Combining RPI Philosophy With Efficiency Rankings, With a Bracket Projection


Combining RPI Philosophy With Efficiency Rankings, With a Bracket Projection

I have industriously criticized the RPI in the last week, and since then, there has been plenty of good discussion on the topic. Matt Norlander had this post on how to rank teams, combining several rankings systems. Seth Davis joined Norlander on the CBS podcast to discuss the RPI among other things, after writing about the RPI earlier in the week. Oh, and of course, there was John Gasaway’s tremendous piece on the history of the RPI and the man who developed it.

I thought Gasaway had a great observation.

The paradox of Van Valkenburg’s handiwork is that by formulating a metric that eschews any knowledge whatsoever of points scored, he in fact created the perfect conditions under which scoring margin, adjusted for strength of schedule, could and has become a surpassingly powerful evaluative tool. But those of us who use that tool should acknowledge the analytic free ride we’ve been given, courtesy of Van Valkenburg.
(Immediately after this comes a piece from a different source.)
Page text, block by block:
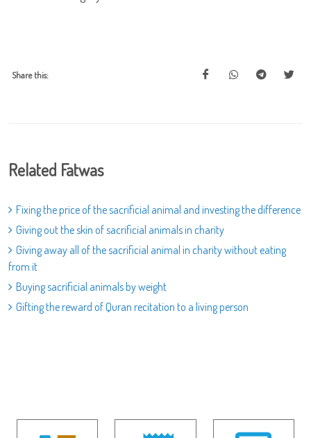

The stats we’re able to deploy in 2012 are great at evaluating teams — but the only teams we’ve ever been able to evaluate have been ones striving to look good to Jim Van Valkenburg, and not to us.
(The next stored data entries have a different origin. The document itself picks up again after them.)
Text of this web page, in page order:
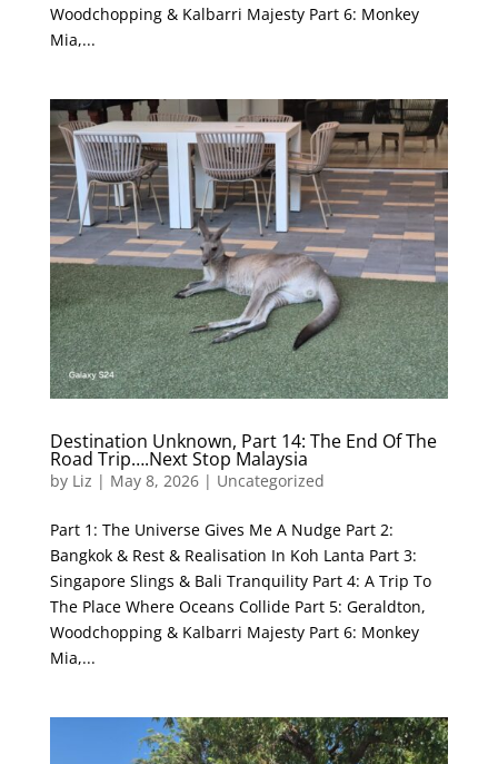
Woodchopping & Kalbarri Majesty Part 6: Monkey
Mia,...
Destination Unknown, Part 14: The End Of The
Road Trip….Next Stop Malaysia
by Liz | May 8, 2026| Uncategorized
Part 1: The Universe Gives Me A Nudge Part 2:
Bangkok & Rest & Realisation In Koh Lanta Part 3:
Singapore Slings & Bali Tranquility Part 4: A Trip To
The Place Where Oceans Collide Part 5: Geraldton,
Woodchopping & Kalbarri Majesty Part 6: Monkey
Mia,...

One of the criticisms offered by RPI proponents is that accounting for margin of victory encourages running up the score. While I think this is largely overstated as a sportsmanship concern, and the true opportunities to “run up the score” are few and far between once we get past the largely disparate matchups early in the non-conference, it is true that teams are not incentivized to maintain the level of their leads late. Teams optimize winning, whereas if they knew margin matters, they may work harder to maintain that 18 point lead late, rather than put in the walk-on with 90 seconds left.
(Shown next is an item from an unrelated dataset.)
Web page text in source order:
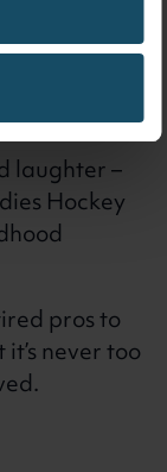
laughter –
Hockey
pros to
never too

I’ve got a proposal, though, that would maintain that “striving to look good to Van Valkenburg” motive, while still accounting for scoring margin. I personally don’t believe that we should just select teams based on efficiency stats or scoring margin. Teams that win key games should be rewarded, even if our efficiency numbers say they should be a few slots below the team they beat.

My issue with the RPI is that it is a bad system for measuring which wins were actually quality. As I said previously, it’s like the whisper game, and you’re looking several iterations down to determine what is a good win. And despite what the committee says, wins over Top 20, Top 50, etc. RPI teams matter.

So my proposal is this. Use the efficiency stats, and much like Norlander’s post above, use as many quality ones as possible to minimize outliers. Then use those rankings, and not the RPI, to determine which wins are good, which losses are bad, and everywhere in between. The result is that the teams that are seeded higher than their efficiency rankings will have earned those spots by proving they can beat the best teams, and not through some three-level shell game.

Because my industriousness is overrated, I only looked at the Pomeroy ratings for this project, but I went through and assigned points for wins, and negative points for losses. Points were assigned in an exponential fashion, so that Kentucky was worth more than a win over Missouri, while teams ranked 60th and 75th would be worth basically the same for a win, and any win against a team ranked below #230 was lumped together for tournament teams, and largely worthless. Similarly, bad losses were way more costly.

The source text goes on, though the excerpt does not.